SEJ URGES NRC TO LIMIT EXPANSION OF SECRECY ON "SAFEGUARDS INFORMATION"

SEJ urged the Nuclear Regulatory Commission on March 28, 2005, to moderate its proposed expansion of the definition of information to be kept secret as "Safeguards Information" (SGI).

In formal comments submitted on a regulation proposed by NRC, SEJ said: "We are concerned ... that the proposed rule ... only fortifies a secrecy regime which in the end may have an effect the opposite of what is intended - diminishing true safety and security rather than enhancing it; hiding vulnerabilities rather than eliminating them; masking performance failures rather than correcting them; and weakening public oversight and accountability rather than strengthening them."

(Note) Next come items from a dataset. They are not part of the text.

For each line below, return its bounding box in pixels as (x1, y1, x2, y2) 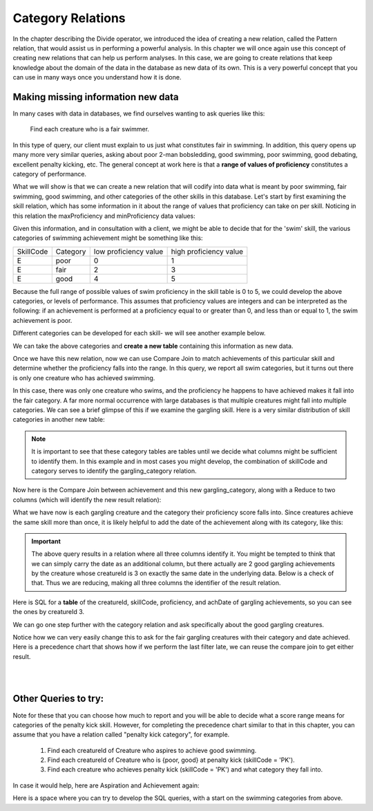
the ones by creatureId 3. (12, 608, 85, 616)
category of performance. (12, 169, 86, 178)
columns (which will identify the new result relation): (12, 495, 162, 504)
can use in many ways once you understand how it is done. (12, 73, 182, 82)
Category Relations (12, 10, 126, 26)
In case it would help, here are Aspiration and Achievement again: (12, 781, 200, 790)
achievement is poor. (12, 316, 73, 324)
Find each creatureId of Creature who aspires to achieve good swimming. (47, 746, 257, 754)
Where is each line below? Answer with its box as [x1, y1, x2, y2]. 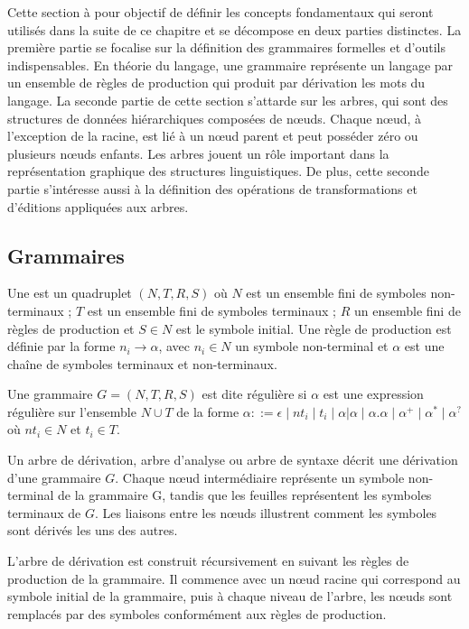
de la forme [176, 402, 239, 421]
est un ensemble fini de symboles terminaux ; [87, 301, 337, 319]
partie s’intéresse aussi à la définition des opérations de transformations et [7, 179, 417, 198]
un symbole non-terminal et [235, 337, 389, 356]
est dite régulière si [202, 384, 307, 403]
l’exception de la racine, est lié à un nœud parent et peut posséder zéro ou [7, 126, 418, 145]
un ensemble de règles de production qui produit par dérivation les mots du [7, 73, 426, 92]
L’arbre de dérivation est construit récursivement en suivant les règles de [7, 551, 409, 570]

The Atomic Energy Act (first enacted in 1954) authorizes NRC to withhold certain information related to the security of civilian nuclear facilities as SGI (see Section 147). This information is not "classified" under the National Security Classification System.

The NRC proposed rule was published in the Federal Register on Feb. 11, 2005. It would expand NRC's existing rule for the protection of SGI to cover additional licensees, information, and materials not currently specified in the regulations.

The proposal comes at a time when NRC has taken offline and removed from most public access a significant share of the documents related to its regulatory activities that were once publicly available online. NRC yanked some 700,000 documents on Oct. 25, 2004 - ironically in response to news media publicizing documents from the library that terrorists could use to find radioactive materials for a "dirty bomb."

The agency has been sorting through the withdrawn documents and has since restored public and online access to some of them. A major share of basic non-SGI information related to NRC's nuclear licensing decisions, however, remain unavailable to press and public while still available to the regulated industry.

The SGI system allows few if any opportunities for the public to appeal or challenge NRC's discretionary judgments about what information to withhold. Even Congressional oversight of those NRC decisions is impossible, because NRC withholds the information from Congress as well as the public.

The wisdom and disinterestedness of those NRC secrecy decisions recently came into question when the Washington Post revealed that the NRC was trying to keep the National Academies of Science (NAS) from releasing an unclassified version of a Congressionally-mandated study on the safety and security problems arising from spent nuclear fuel.

Rep. Ed Markey (D-MA), who has campaigned aggressively for better nuclear safety and more NRC accountability, charged in a statement that he "believes that the Commission's desire to prevent public access to the NAS report is based on the fact that it disagrees with the NAS' conclusions, not on any legitimate security concerns."